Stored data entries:

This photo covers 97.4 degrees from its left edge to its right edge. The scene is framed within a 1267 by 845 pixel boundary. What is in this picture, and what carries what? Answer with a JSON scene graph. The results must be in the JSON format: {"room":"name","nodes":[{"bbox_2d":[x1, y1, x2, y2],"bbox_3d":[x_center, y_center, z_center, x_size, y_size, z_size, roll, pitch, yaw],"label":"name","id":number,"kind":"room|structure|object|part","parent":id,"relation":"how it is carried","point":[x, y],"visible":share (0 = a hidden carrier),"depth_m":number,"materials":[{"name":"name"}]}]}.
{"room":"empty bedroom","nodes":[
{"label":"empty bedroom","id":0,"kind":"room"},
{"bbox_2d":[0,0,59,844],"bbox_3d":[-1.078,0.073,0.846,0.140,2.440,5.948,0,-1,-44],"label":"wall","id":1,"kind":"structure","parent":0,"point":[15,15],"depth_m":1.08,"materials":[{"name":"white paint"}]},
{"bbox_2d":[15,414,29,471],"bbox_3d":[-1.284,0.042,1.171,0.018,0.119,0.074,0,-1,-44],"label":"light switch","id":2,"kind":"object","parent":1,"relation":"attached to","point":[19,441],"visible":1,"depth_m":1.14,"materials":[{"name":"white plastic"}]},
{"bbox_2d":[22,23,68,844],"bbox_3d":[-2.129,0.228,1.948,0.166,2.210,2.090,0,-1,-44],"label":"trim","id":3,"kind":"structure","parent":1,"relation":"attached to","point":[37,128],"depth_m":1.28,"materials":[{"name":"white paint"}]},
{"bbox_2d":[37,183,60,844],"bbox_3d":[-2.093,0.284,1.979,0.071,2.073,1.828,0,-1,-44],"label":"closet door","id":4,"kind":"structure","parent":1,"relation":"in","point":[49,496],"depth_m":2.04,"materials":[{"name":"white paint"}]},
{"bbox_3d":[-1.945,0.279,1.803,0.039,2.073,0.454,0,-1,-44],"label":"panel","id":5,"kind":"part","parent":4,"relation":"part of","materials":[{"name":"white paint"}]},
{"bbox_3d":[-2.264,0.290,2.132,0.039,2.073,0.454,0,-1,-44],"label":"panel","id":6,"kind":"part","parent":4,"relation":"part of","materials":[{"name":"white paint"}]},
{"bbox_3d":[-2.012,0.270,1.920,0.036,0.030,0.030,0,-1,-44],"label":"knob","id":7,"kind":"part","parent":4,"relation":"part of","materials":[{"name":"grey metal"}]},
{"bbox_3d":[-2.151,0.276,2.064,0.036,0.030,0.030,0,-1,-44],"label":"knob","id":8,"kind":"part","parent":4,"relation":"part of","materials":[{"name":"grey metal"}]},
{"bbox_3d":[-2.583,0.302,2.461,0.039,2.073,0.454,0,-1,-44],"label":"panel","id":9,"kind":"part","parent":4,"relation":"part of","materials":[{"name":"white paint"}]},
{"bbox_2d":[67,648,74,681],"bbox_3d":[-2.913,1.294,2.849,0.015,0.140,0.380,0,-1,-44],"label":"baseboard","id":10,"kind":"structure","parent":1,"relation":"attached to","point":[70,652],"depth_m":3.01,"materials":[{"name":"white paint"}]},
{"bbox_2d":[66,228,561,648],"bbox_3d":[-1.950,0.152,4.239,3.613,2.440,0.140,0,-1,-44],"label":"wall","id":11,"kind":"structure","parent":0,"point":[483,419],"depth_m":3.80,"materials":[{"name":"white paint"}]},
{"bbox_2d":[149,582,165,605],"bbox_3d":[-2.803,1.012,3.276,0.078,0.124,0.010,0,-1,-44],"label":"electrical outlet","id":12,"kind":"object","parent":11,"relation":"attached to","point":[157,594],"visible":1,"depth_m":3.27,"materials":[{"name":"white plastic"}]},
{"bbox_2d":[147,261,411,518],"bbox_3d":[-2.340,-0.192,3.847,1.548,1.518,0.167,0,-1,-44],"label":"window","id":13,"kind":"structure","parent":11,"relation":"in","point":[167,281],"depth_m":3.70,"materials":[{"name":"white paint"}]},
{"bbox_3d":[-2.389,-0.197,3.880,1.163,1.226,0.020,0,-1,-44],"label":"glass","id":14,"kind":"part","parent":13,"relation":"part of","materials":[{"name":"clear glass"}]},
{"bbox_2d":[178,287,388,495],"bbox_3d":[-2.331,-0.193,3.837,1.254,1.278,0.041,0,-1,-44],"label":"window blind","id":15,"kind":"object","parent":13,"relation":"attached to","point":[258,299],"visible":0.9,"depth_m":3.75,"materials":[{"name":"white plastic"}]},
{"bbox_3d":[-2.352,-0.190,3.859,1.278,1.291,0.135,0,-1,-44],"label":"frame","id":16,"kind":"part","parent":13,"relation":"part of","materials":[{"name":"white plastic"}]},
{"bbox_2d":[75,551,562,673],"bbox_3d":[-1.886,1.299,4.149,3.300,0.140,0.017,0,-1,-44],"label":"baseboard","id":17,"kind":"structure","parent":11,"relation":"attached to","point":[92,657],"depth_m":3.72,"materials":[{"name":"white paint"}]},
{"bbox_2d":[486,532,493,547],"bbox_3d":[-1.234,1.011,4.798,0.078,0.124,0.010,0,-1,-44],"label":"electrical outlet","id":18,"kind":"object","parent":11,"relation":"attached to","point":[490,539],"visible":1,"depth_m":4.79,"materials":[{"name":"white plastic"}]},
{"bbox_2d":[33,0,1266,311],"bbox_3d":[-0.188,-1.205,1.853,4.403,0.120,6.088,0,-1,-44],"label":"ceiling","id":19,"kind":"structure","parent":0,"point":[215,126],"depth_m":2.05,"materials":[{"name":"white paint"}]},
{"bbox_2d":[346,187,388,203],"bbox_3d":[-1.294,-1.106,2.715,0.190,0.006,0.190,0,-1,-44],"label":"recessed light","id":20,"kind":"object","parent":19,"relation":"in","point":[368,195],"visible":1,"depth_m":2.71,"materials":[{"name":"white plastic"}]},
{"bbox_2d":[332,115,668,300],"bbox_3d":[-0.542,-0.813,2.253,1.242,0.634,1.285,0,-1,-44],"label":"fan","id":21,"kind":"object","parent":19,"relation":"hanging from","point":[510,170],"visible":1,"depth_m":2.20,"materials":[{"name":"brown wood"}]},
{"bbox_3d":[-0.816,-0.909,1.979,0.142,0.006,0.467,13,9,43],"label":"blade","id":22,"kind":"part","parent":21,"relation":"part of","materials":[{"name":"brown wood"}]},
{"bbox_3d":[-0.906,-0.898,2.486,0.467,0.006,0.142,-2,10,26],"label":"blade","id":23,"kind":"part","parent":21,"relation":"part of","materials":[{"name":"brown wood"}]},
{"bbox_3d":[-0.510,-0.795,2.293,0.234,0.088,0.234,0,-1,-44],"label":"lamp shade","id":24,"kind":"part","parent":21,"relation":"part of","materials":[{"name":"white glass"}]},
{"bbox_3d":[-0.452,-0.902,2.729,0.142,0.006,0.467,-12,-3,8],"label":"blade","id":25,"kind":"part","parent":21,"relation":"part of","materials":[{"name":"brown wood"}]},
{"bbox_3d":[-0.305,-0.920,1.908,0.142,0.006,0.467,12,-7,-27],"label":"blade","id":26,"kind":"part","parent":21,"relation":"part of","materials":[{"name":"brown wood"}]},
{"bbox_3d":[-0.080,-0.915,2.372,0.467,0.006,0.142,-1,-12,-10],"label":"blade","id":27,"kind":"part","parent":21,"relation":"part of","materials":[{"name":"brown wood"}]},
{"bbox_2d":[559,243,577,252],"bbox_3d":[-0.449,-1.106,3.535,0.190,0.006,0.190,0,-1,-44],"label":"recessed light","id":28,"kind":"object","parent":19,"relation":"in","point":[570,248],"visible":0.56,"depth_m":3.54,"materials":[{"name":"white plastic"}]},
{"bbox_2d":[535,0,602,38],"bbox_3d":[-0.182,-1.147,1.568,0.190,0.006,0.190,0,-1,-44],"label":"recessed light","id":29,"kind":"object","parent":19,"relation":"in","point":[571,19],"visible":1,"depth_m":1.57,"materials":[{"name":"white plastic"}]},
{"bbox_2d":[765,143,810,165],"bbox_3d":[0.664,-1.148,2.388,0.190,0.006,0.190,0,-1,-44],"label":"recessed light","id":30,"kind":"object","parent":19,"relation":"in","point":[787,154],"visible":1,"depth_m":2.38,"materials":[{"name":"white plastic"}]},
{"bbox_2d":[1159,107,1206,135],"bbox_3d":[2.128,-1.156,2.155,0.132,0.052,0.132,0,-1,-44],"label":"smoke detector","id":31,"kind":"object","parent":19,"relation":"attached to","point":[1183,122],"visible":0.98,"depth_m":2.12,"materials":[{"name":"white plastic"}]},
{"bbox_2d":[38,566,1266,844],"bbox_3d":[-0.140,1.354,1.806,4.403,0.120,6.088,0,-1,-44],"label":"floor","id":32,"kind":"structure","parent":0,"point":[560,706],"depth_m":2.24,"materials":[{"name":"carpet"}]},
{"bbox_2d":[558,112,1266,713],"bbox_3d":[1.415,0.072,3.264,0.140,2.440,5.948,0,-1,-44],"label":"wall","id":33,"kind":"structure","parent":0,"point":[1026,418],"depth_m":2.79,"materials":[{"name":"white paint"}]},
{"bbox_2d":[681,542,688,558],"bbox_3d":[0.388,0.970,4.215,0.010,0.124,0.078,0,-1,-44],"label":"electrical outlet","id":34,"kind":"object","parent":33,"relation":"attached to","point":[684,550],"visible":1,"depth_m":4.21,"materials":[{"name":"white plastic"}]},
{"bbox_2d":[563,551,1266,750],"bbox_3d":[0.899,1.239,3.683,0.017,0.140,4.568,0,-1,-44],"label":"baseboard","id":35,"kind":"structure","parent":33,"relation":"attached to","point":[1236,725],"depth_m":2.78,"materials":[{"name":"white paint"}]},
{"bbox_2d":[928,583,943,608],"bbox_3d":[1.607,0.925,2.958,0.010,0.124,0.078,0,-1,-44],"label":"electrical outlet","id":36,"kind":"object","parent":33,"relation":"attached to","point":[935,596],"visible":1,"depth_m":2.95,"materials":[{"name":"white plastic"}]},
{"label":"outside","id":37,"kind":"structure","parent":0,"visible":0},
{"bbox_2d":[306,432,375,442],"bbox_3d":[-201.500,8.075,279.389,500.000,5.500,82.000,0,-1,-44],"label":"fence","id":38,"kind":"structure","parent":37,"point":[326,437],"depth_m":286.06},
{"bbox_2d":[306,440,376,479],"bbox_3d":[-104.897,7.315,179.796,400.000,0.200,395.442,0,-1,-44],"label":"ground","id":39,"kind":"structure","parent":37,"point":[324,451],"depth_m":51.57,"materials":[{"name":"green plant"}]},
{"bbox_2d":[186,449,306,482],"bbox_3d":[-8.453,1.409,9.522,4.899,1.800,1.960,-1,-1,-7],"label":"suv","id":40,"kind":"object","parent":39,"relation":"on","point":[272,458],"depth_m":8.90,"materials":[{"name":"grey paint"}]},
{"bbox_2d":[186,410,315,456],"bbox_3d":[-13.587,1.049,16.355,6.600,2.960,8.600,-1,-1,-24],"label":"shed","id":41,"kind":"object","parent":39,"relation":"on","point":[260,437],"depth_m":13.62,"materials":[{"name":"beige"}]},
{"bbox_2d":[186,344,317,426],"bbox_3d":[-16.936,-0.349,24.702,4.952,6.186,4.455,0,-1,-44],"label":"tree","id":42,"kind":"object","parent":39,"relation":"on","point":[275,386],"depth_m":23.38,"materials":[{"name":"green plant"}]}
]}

---

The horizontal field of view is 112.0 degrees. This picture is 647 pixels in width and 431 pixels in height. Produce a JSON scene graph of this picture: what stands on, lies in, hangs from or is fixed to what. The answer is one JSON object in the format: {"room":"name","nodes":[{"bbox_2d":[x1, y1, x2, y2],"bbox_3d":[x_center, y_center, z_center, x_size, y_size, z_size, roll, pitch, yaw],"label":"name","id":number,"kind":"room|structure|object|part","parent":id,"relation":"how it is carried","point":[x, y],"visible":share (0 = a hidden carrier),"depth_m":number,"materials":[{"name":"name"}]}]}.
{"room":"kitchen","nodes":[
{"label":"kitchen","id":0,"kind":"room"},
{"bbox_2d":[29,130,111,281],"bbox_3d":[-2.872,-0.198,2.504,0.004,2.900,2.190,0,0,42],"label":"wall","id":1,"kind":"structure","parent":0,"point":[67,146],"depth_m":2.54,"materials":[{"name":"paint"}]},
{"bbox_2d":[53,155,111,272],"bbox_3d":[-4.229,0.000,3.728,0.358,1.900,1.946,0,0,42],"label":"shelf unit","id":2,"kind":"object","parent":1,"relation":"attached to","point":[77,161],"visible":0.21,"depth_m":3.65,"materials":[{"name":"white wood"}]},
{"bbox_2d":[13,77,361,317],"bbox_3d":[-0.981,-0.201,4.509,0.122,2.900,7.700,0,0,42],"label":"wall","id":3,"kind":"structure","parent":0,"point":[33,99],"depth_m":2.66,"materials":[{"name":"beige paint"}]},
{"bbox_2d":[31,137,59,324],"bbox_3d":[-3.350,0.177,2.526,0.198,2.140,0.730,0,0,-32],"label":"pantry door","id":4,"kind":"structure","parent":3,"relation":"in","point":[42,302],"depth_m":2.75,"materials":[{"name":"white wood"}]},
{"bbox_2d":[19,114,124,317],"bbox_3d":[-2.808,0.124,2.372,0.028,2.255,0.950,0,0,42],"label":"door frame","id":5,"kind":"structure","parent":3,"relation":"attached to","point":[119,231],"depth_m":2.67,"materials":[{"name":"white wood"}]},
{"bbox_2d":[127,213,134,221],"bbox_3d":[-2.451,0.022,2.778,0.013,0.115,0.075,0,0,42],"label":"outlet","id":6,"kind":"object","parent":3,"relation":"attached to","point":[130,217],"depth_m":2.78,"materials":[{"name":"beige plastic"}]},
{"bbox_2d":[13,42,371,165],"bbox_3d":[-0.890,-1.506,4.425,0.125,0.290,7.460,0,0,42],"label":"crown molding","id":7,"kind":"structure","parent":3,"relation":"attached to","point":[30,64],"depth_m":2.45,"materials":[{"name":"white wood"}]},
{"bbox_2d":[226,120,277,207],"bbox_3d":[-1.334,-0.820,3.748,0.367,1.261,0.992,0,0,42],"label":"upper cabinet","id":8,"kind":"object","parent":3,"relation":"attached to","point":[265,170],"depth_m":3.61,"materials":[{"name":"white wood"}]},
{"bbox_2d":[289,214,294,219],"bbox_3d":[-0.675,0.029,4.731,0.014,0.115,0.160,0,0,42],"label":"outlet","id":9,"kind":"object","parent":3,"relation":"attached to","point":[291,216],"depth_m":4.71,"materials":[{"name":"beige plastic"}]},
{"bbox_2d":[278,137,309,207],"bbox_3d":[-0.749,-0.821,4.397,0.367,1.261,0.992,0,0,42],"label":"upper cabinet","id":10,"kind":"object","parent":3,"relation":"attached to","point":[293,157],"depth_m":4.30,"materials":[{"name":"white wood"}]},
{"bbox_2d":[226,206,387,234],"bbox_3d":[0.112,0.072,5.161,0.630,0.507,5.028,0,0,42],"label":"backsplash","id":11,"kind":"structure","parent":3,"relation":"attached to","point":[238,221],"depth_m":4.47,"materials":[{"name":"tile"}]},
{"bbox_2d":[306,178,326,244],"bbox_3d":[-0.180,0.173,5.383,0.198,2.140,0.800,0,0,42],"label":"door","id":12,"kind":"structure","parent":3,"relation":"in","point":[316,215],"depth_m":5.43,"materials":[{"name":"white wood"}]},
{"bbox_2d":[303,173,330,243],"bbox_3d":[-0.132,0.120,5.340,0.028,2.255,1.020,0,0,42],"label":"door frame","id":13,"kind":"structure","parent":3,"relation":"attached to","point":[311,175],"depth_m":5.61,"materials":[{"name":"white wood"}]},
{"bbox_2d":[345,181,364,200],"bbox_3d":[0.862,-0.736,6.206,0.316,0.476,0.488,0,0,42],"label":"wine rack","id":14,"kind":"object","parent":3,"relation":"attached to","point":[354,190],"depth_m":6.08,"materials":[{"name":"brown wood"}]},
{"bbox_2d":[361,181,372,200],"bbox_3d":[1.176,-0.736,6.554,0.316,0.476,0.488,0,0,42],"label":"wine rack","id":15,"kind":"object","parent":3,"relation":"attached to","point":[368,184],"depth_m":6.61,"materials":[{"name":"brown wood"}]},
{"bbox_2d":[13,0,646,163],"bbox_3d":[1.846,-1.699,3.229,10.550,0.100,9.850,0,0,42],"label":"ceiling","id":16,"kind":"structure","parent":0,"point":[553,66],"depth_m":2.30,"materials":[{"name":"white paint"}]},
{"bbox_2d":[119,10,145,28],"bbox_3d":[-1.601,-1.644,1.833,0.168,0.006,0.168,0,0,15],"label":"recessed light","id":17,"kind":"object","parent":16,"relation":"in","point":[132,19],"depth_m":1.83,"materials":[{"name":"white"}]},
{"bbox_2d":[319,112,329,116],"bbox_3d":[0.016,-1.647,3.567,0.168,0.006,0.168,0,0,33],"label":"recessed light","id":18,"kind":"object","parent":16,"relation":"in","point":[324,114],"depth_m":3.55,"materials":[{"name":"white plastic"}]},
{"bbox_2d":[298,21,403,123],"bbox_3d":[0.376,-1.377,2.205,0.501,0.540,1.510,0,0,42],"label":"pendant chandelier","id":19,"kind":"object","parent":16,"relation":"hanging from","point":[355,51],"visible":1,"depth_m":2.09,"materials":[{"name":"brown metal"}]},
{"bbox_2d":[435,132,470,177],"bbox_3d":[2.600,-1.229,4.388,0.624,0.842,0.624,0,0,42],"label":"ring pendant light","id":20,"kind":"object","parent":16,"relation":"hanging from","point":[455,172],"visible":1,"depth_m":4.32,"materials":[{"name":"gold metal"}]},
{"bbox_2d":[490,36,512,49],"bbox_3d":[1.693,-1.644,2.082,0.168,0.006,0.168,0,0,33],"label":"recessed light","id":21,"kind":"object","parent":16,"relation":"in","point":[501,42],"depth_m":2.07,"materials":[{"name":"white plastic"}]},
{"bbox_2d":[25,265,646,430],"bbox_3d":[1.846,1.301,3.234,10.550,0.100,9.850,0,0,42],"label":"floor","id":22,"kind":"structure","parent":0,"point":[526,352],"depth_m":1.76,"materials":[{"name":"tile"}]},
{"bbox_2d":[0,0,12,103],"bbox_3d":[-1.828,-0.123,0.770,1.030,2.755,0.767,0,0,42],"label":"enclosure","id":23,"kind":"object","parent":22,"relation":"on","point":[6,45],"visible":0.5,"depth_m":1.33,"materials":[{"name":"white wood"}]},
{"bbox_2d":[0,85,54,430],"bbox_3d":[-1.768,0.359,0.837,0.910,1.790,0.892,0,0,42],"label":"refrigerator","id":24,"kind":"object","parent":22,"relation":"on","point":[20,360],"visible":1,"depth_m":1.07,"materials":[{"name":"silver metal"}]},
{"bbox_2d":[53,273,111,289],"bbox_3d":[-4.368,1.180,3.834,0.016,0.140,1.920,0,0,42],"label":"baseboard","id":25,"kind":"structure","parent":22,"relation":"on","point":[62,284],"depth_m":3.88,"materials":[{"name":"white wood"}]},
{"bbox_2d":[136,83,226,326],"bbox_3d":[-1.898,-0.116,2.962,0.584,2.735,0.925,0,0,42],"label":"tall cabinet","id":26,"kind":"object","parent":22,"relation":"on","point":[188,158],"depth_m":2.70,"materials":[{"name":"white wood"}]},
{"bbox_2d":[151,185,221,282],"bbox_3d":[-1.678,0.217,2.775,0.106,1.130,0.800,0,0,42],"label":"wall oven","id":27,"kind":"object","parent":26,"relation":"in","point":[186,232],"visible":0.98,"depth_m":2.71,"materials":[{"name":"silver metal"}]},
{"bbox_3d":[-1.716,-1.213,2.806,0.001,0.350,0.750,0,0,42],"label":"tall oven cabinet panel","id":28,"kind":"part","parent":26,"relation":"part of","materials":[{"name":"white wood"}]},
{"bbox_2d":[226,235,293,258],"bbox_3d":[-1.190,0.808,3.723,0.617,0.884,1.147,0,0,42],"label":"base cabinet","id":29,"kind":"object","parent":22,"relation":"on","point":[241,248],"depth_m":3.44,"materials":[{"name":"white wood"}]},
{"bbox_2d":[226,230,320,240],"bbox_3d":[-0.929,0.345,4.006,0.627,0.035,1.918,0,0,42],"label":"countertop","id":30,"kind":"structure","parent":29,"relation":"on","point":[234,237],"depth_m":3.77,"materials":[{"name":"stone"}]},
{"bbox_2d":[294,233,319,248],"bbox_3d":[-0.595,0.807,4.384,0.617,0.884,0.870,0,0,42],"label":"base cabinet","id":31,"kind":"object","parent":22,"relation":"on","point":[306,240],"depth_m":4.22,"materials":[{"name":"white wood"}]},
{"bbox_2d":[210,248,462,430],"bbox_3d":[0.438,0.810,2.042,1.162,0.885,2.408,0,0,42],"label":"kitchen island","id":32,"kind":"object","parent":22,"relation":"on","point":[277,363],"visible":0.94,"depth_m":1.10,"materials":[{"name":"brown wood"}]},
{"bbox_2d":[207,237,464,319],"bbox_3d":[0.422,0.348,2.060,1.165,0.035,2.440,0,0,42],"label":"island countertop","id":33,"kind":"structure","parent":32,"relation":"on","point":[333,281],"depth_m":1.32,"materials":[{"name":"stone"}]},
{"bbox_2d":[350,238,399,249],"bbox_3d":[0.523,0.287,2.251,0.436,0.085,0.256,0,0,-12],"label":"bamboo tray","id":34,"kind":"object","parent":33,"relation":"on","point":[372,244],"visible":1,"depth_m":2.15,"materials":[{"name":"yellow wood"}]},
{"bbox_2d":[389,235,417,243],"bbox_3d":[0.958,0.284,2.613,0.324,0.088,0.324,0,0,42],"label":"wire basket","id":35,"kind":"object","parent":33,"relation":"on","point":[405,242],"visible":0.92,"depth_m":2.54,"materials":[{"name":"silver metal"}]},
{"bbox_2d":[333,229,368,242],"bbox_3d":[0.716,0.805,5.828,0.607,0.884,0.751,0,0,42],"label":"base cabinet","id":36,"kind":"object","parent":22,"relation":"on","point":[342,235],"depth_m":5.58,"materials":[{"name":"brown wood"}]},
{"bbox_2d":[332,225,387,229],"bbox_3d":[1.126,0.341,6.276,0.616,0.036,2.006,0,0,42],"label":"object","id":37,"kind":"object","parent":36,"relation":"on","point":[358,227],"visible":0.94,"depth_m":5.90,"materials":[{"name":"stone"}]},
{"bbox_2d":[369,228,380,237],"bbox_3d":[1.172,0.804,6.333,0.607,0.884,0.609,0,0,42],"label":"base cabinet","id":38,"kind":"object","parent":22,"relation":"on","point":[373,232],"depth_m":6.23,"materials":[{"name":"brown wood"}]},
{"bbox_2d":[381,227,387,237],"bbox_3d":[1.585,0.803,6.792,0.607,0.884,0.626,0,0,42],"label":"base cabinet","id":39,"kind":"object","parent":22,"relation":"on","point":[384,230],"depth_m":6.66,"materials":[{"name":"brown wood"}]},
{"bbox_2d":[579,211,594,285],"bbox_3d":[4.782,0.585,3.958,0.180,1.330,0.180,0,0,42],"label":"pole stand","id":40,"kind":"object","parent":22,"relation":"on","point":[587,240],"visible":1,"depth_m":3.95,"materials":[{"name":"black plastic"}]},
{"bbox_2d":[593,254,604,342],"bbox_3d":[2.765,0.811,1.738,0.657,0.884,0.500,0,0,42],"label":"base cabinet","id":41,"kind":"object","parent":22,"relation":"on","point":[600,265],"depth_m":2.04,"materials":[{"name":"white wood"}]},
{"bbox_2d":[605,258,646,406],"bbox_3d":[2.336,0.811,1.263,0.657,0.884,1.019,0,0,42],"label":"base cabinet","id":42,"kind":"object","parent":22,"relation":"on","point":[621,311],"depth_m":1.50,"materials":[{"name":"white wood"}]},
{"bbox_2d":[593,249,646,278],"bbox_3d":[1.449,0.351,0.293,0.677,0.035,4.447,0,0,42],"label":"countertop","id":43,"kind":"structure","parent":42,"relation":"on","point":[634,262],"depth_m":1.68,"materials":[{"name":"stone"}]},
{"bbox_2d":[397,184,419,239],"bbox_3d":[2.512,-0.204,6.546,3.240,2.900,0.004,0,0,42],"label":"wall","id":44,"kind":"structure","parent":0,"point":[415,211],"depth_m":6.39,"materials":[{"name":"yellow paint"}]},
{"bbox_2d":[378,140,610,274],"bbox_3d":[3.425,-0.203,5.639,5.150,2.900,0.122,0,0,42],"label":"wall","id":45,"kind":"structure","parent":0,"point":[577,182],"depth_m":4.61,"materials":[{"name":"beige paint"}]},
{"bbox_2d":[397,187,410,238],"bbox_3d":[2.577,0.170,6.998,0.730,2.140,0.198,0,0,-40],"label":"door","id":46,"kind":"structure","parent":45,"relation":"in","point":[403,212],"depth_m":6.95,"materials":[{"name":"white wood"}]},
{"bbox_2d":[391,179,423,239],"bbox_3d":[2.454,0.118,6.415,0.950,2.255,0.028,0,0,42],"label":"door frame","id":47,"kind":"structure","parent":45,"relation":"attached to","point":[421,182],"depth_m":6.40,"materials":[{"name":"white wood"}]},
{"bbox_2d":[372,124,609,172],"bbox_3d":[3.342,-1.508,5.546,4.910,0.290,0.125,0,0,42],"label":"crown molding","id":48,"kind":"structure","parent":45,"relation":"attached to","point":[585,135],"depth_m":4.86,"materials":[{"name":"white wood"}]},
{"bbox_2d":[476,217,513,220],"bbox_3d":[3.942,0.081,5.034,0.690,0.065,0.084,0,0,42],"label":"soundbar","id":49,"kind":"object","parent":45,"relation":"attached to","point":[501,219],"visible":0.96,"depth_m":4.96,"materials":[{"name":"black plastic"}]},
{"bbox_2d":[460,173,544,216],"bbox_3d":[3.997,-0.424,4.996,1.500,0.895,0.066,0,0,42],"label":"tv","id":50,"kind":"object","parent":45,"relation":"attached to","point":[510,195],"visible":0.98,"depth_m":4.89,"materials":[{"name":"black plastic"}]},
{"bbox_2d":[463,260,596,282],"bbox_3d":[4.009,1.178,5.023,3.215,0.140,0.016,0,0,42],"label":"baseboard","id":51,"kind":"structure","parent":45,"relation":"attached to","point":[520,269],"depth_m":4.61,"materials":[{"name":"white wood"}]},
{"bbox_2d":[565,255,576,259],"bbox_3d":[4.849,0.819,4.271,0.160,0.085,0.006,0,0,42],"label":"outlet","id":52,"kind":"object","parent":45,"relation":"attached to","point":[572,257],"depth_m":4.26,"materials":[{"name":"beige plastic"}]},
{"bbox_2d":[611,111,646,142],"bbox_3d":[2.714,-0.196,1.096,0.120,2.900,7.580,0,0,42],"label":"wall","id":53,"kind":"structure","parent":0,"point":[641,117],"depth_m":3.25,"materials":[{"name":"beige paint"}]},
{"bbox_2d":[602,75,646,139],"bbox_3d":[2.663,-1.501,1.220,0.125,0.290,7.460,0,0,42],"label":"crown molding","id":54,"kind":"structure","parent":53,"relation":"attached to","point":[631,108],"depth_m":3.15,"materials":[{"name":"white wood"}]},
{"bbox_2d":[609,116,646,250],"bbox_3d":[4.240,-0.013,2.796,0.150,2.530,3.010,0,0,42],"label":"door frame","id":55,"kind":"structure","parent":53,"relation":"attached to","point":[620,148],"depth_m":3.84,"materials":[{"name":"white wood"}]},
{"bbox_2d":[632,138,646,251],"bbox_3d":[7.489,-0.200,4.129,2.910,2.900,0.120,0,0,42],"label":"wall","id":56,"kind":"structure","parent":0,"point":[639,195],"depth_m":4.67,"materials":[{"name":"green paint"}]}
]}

Exercise: Extract every line above that contains the word "glass".

Finished exercise:
{"bbox_3d":[-2.389,-0.197,3.880,1.163,1.226,0.020,0,-1,-44],"label":"glass","id":14,"kind":"part","parent":13,"relation":"part of","materials":[{"name":"clear glass"}]},
{"bbox_3d":[-0.510,-0.795,2.293,0.234,0.088,0.234,0,-1,-44],"label":"lamp shade","id":24,"kind":"part","parent":21,"relation":"part of","materials":[{"name":"white glass"}]},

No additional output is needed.